TASK DETAILS: Each line below that holds the word "subject" counts toward the answer; reply with the total number only.

PROVIDED ENTRIES:

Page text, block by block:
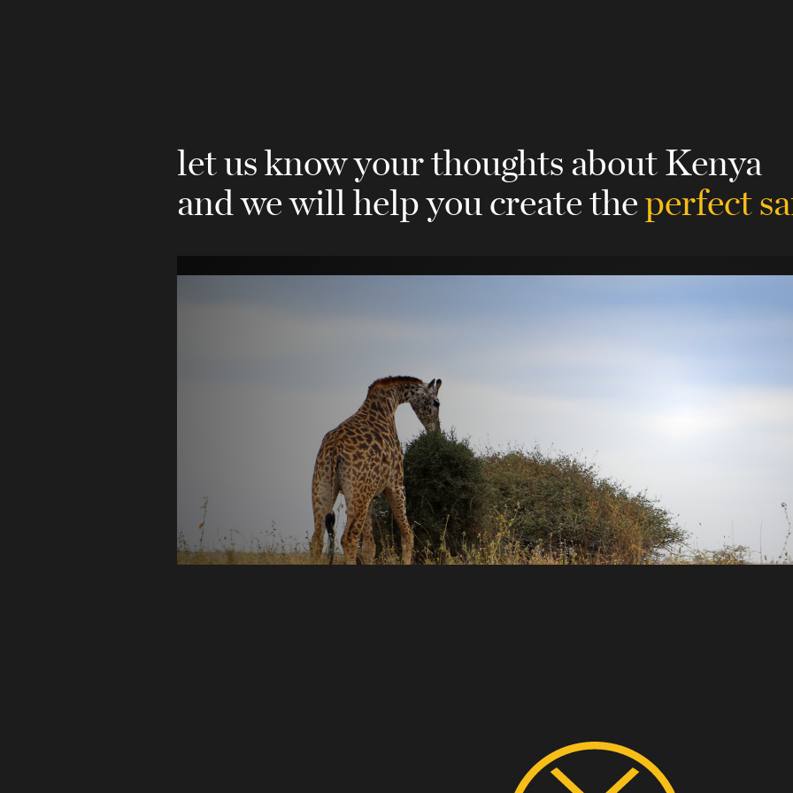
let us know your thoughts about Kenya
and we will help you create theperfect
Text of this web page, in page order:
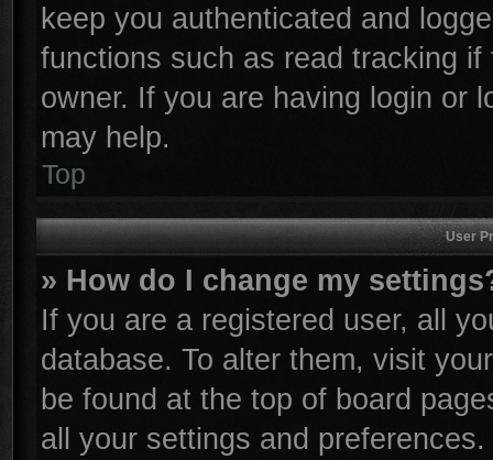
keep you authenticated and
functions such as read tracking
owner. If you are having login or
may help.
Top
User
» How do I change my
If you are a registered user, all
database. To alter them, visit
be found at the top of board
all your settings and preferences.
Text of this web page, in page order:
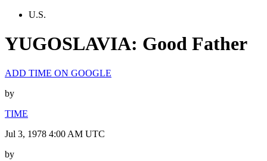
U.S.
YUGOSLAVIA: Good Father
ADD TIME ON GOOGLE
by
TIME
Jul 3, 1978 4:00 AM UTC
by
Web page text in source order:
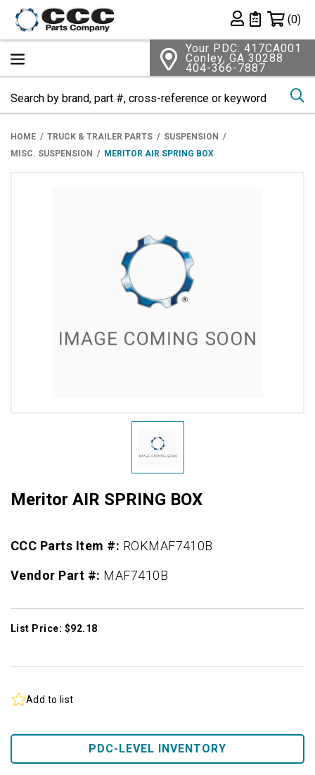
Private List
(0)
Your PDC: 417CA001
Conley, GA 30288
404-366-7887
HOME TRUCK & TRAILER PARTS
SUSPENSION
MISC. SUSPENSION
MERITOR AIR SPRING BOX
Meritor AIR SPRING BOX
CCC Parts Item #: ROKMAF7410B
Vendor Part #: MAF7410B
List Price: $92.18
Add to list
PDC-LEVEL INVENTORY
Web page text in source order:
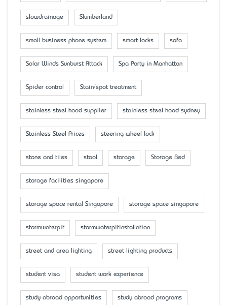
slowdrainage Slumberland
small business phone system smart locks sofa
Solar Winds Sunburst Attack Spa Party in Manhattan
Spider control Stain/spot treatment
stainless steel hood supplier stainless steel hood sydney
Stainless Steel Prices steering wheel lock
stone and tiles stool storage Storage Bed
storage facilities singapore
storage space rental Singapore storage space singapore
stormwaterpit stormwaterpitinstallation
street and area lighting street lighting products
student visa student work experience
study abroad opportunities study abroad programs
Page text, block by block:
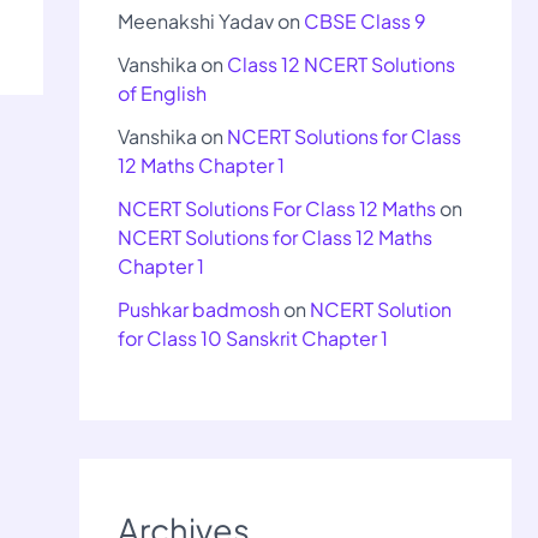
Meenakshi Yadavon CBSE Class 9
Vanshika on Class 12 NCERT Solutions
of English
Vanshika on NCERT Solutions for Class
12 Maths Chapter 1
NCERT Solutions For Class 12 Mathson
NCERT Solutions for Class 12 Maths
Chapter 1
Pushkar badmoshon NCERT Solution
for Class 10 Sanskrit Chapter 1
Archives
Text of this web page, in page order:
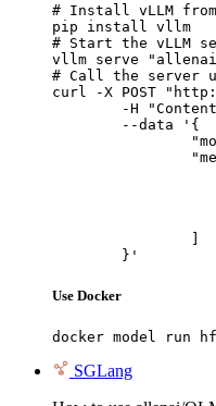
# Install vLLM
pip install vllm
# Start the vLLM
vllm serve "allenai/
# Call the server
curl -X POST
	}'
Use Docker
docker model run
SGLang
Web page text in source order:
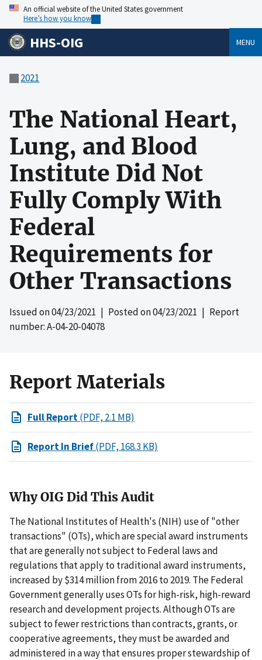
An official website of the United States government
Here’s how you know
HHS-OIG MENU
2021
The National Heart,
Lung, and Blood
Institute Did Not
Fully Comply With
Federal
Requirements for
Other Transactions
Issued on04/23/2021 | Posted on04/23/2021 | Report
number: A-04-20-04078
Report Materials
Full Report(PDF, 2.1 MB)
Report In Brief(PDF, 168.3 KB)
Why OIG Did This Audit
The National Institutes of Health's (NIH) use of "other
transactions" (OTs), which are special award instruments
that are generally not subject to Federal laws and
regulations that apply to traditional award instruments,
increased by $314 million from 2016 to 2019. The Federal
Government generally uses OTs for high-risk, high-reward
research and development projects. Although OTs are
subject to fewer restrictions than contracts, grants, or
cooperative agreements, they must be awarded and
administered in a way that ensures proper stewardship of
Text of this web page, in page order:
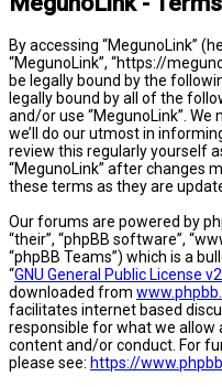
By accessing “MegunoLink”
“MegunoLink”, “https://
be legally bound by the
legally bound by all of the
and/or use “MegunoLink”.
we’ll do our utmost in
review this regularly yourself
“MegunoLink” after changes
these terms as they are
Our forums are powered by
“their”, “phpBB software”,
“phpBB Teams”) which is a
“GNU General Public License v2
downloaded from
facilitates internet based
responsible for what we allow
content and/or conduct. For
please see: https://
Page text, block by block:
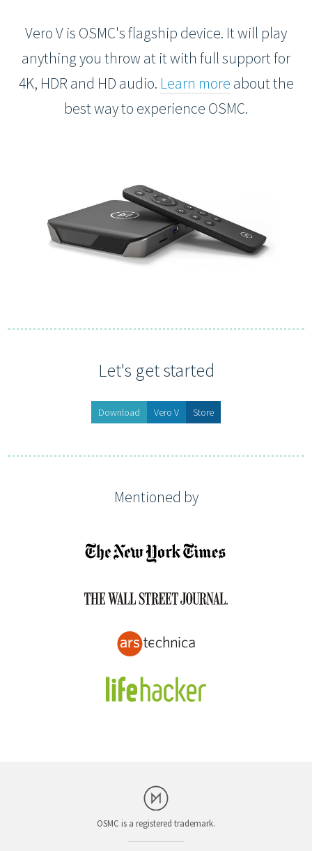
Vero V is OSMC's flagship device. It will play
anything you throw at it with full support for
4K, HDR and HD audio. Learn more about the
best way to experience OSMC.
Let's get started
Download Vero V Store
Mentioned by
OSMC is a registered trademark.
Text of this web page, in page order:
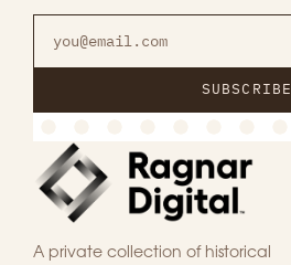
SUBSCRIBE
A private collection of historical
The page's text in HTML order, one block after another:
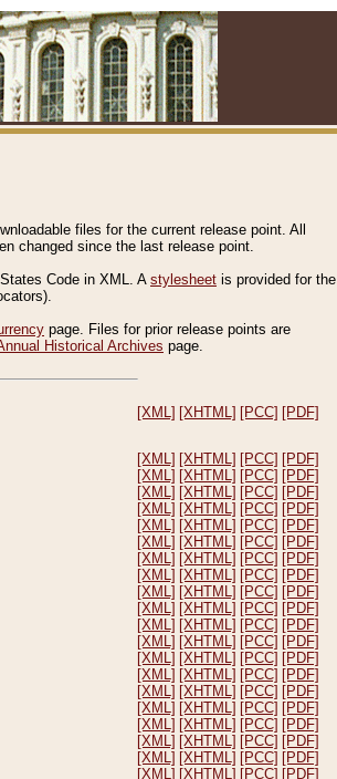
files for the current release point. All
changed since the last release point.
Code in XML. A stylesheet is provided for the
page. Files for prior release points are
Historical Archives page.
[XML] [XHTML] [PCC] [PDF]
[XML] [XHTML] [PCC] [PDF]
[XML] [XHTML] [PCC] [PDF]
[XML] [XHTML] [PCC] [PDF]
[XML] [XHTML] [PCC] [PDF]
[XML] [XHTML] [PCC] [PDF]
[XML] [XHTML] [PCC] [PDF]
[XML] [XHTML] [PCC] [PDF]
[XML] [XHTML] [PCC] [PDF]
[XML] [XHTML] [PCC] [PDF]
[XML] [XHTML] [PCC] [PDF]
[XML] [XHTML] [PCC] [PDF]
[XML] [XHTML] [PCC] [PDF]
[XML] [XHTML] [PCC] [PDF]
[XML] [XHTML] [PCC] [PDF]
[XML] [XHTML] [PCC] [PDF]
[XML] [XHTML] [PCC] [PDF]
[XML] [XHTML] [PCC] [PDF]
[XML] [XHTML] [PCC] [PDF]
[XML] [XHTML] [PCC] [PDF]
[XML] [XHTML] [PCC] [PDF]
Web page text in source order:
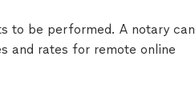
to be performed. A notary can
and rates for remote online
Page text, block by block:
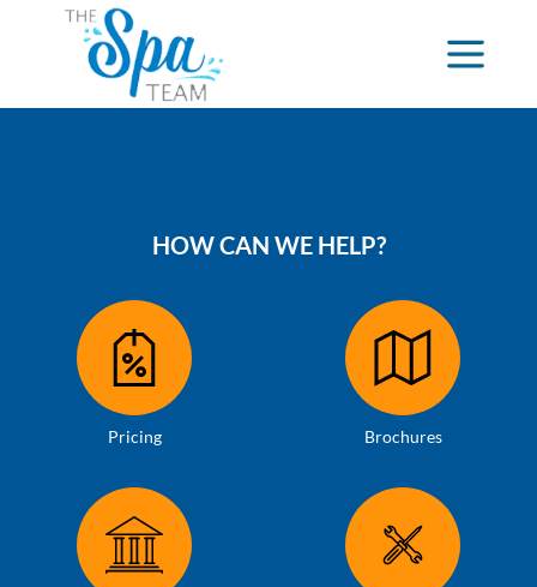
HOW CAN WE HELP?
Pricing Brochures
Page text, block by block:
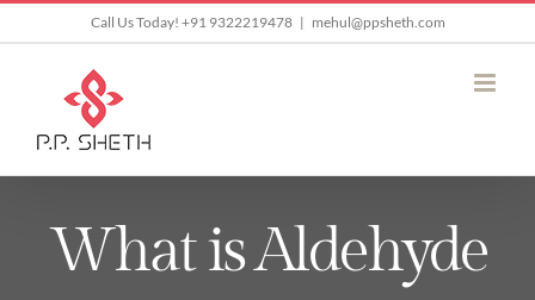
content
Call Us Today! +91 9322219478 | mehul@ppsheth.com
What is Aldehyde
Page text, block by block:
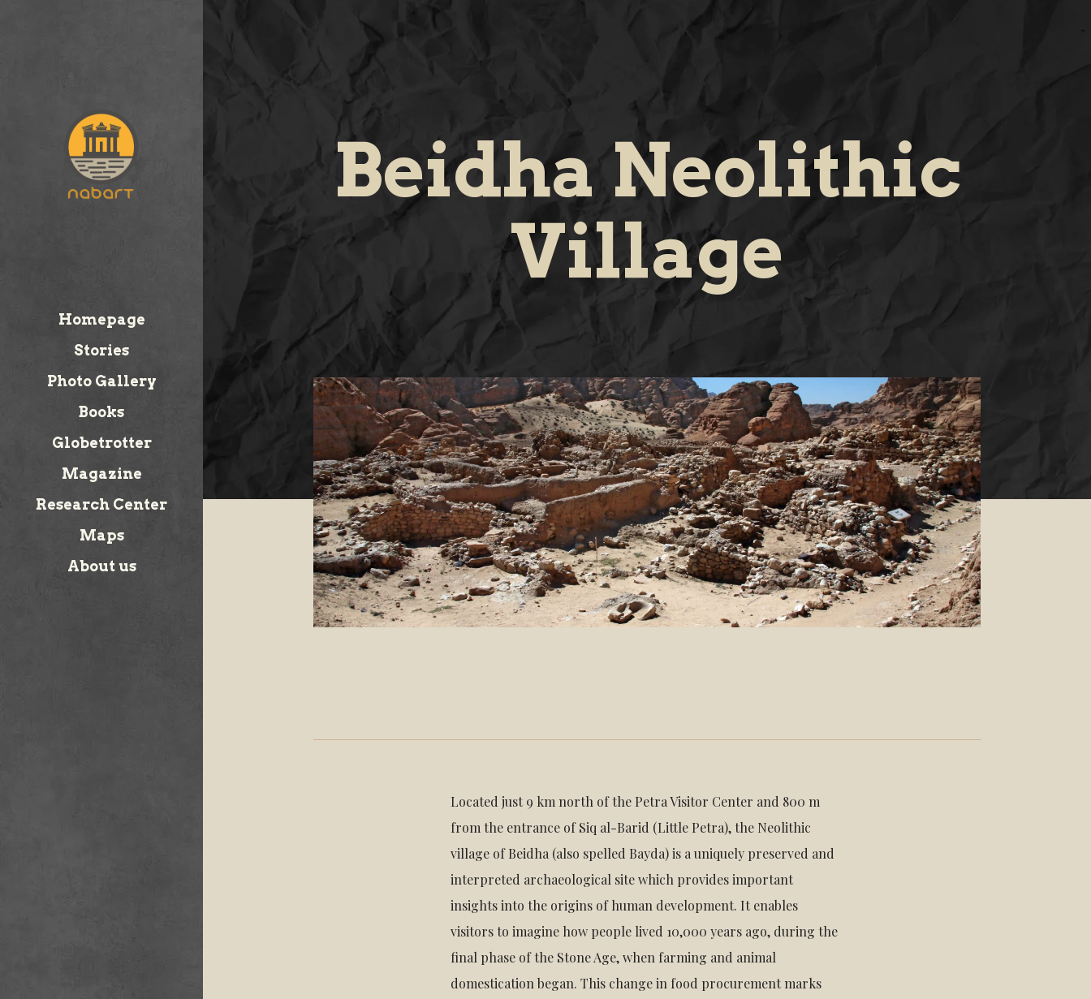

WRITTEN SOLUTION: 2